FishyFabs wrote:BOAT,
Which autopilot do you have? Mine cannot control the boat in strong winds.
I have the RayMarine EV100 Tiller Pilot. it works REALLY GOOD.
http://www.macgregorsailors.com/forum/v ... AUTO+PILOT
The pilot never falls out of mode - not even once yet.
The secret to ALL tiller pilots according to the RayMarine factory is the tiller arm length. Our tiller arms on the M boat are only 13 inches but RayMarine says to get the full swing arc and power of the control ram you need an arm at least 14 to 18 inches long, so I extended mine to 14.5 - the longer fulcrum gives the control ram it's proper power stroke leverage on the rudder and prevents the "falling out mode" issues you mentioned. A short tiller arm puts too much pressure on the ram and also makes the movements required to control the boat so tiny the feedback loop is too fast for the unit to comprehend. It need more swing than 13 inches to effectively anticipate and make small changes in course in regards to it's software.

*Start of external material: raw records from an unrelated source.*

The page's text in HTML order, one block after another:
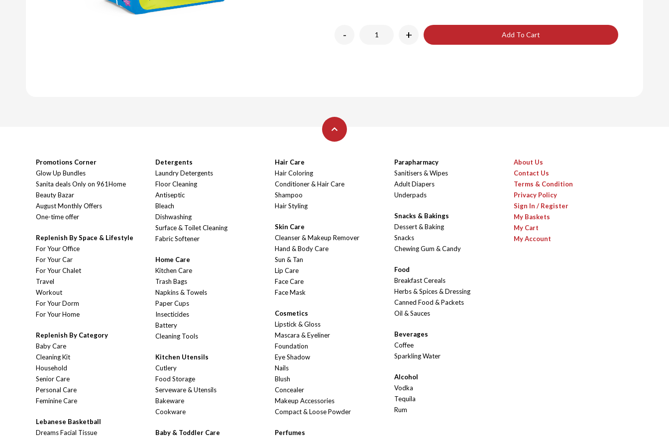
- + Add To Cart
Promotions Corner
Glow Up Bundles
Sanita deals Only on 961Home
Beauty Bazar
August Monthly Offers
One-time offer
Replenish By Space & Lifestyle
For Your Office
For Your Car
For Your Chalet
Travel
Workout
For Your Dorm
For Your Home
Replenish By Category
Baby Care
Cleaning Kit
Household
Senior Care
Personal Care
Feminine Care
Lebanese Basketball
Dreams Facial Tissue
Detergents
Laundry Detergents
Floor Cleaning
Antiseptic
Bleach
Dishwashing
Surface & Toilet Cleaning
Fabric Softener
Home Care
Kitchen Care
Trash Bags
Napkins & Towels
Paper Cups
Insecticides
Battery
Cleaning Tools
Kitchen Utensils
Cutlery
Food Storage
Serveware & Utensils
Bakeware
Cookware
Baby & Toddler Care
Hair Care
Hair Coloring
Conditioner & Hair Care
Shampoo
Hair Styling
Skin Care
Cleanser & Makeup Remover
Hand & Body Care
Sun & Tan
Lip Care
Face Care
Face Mask
Cosmetics
Lipstick & Gloss
Mascara & Eyeliner
Foundation
Eye Shadow
Nails
Blush
Concealer
Makeup Accessories
Compact & Loose Powder
Perfumes
Parapharmacy
Sanitisers & Wipes
Adult Diapers
Underpads
Snacks & Bakings
Dessert & Baking
Snacks
Chewing Gum & Candy
Food
Breakfast Cereals
Herbs & Spices & Dressing
Canned Food & Packets
Oil & Sauces
Beverages
Coffee
Sparkling Water
Alcohol
Vodka
Tequila
Rum
About Us
Contact Us
Terms & Condition
Privacy Policy
Sign In / Register
My Baskets
My Cart
My Account

The way these things think in simple terms is "Gee, I made a slight correction at this gyro angle and this happened", so it updates it's rudder movements to compensate for the feedback it gets from the GPS. After 30 minutes of learning the boat the thing is bullet proof, but being DIGITAL it needs to divide up it's rudder swing into little digital slices (I assume there are probably two or three digital positions for one degree on the compass dial - maybe more?

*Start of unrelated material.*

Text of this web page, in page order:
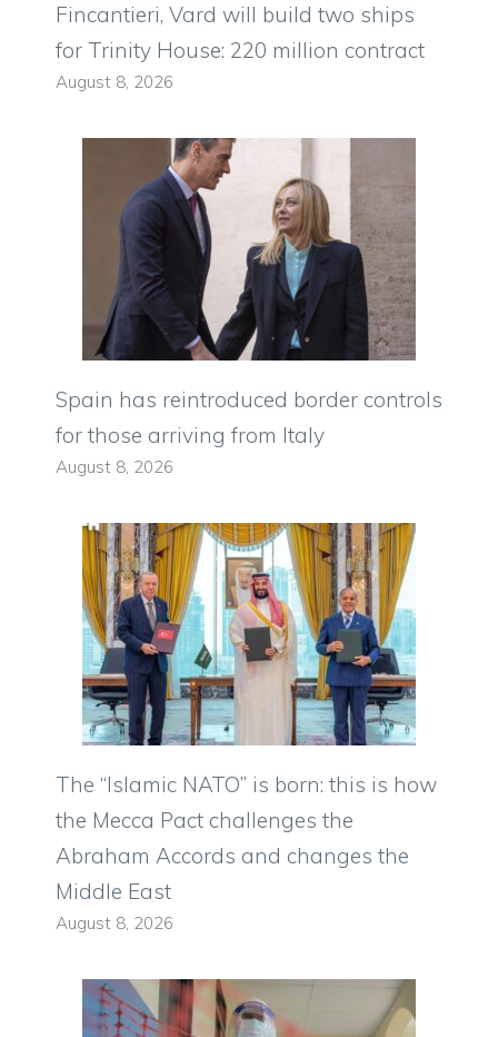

seahouse might know) If you try to compress these digital positions into too small a space by shortening the swing of the arm they lose their effectiveness and the pilot thinks it's getting forced about faster and harder than it really is and it will fall out. The software has limitations.
The AP on 'boat' will steer at any angle - if the rudders are in the water and that AP can get any kind of course change from the rudders it will just keep on hunting until it gets the boat on bearing - it's an excellent pilot and seems to know what way the boat is going to heel or pitch before the boat even knows. The multi axis control on the thing is bigger than the gyro on a Cessna and works like a piece of fine art. I run it in performance mode because i have enough batteries and in that setting it will barely deviate even one degree. The corrections it makes under performance mode are tiny, but effective.

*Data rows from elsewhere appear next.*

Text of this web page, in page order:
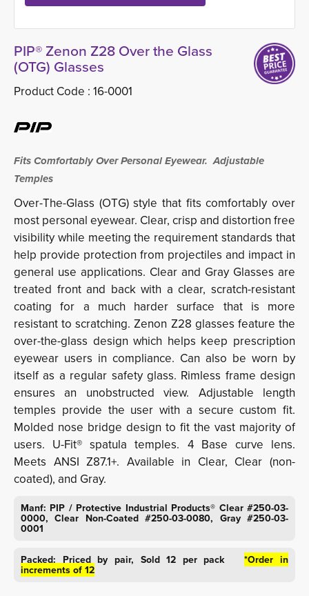
PIP® Zenon Z28 Over the Glass
(OTG) Glasses
Product Code : 16-0001
Fits Comfortably Over Personal Eyewear. Adjustable
Temples
Over-The-Glass (OTG) style that fits comfortably over
most personal eyewear. Clear, crisp and distortion free
visibility while meeting the requirement standards that
help provide protection from projectiles and impact in
general use applications. Clear and Gray Glasses are
treated front and back with a clear, scratch-resistant
coating for a much harder surface that is more
resistant to scratching. Zenon Z28 glasses feature the
over-the-glass design which helps keep prescription
eyewear users in compliance. Can also be worn by
itself as a regular safety glass. Rimless frame design
ensures an unobstructed view. Adjustable length
temples provide the user with a secure custom fit.
Molded nose bridge design to fit the vast majority of
users. U-Fit® spatula temples. 4 Base curve lens.
Meets ANSI Z87.1+. Available in Clear, Clear (non-
coated), and Gray.
Manf: PIP / Protective Industrial Products® Clear #250-03-
0000, Clear Non-Coated #250-03-0080, Gray #250-03-
0001
Packed: Priced by pair, Sold 12 per pack*Order in
increments of 12

It also has two less aggressive settings that will use less electricity and allow deviations back and forth of about 2 to 6 degrees - on the lowest setting it pilots like as if I were on the helm so it allow the boat to do that slight S turn heading I described the boat does by itself with no helm input.
If you have a wheel pilot then I can't really suggest any solution - I only use the ram pilot. I do have a very fast hard over time set on my pilot - you might be able to improve you wheel pilot by speeding up your hard over time on the AP.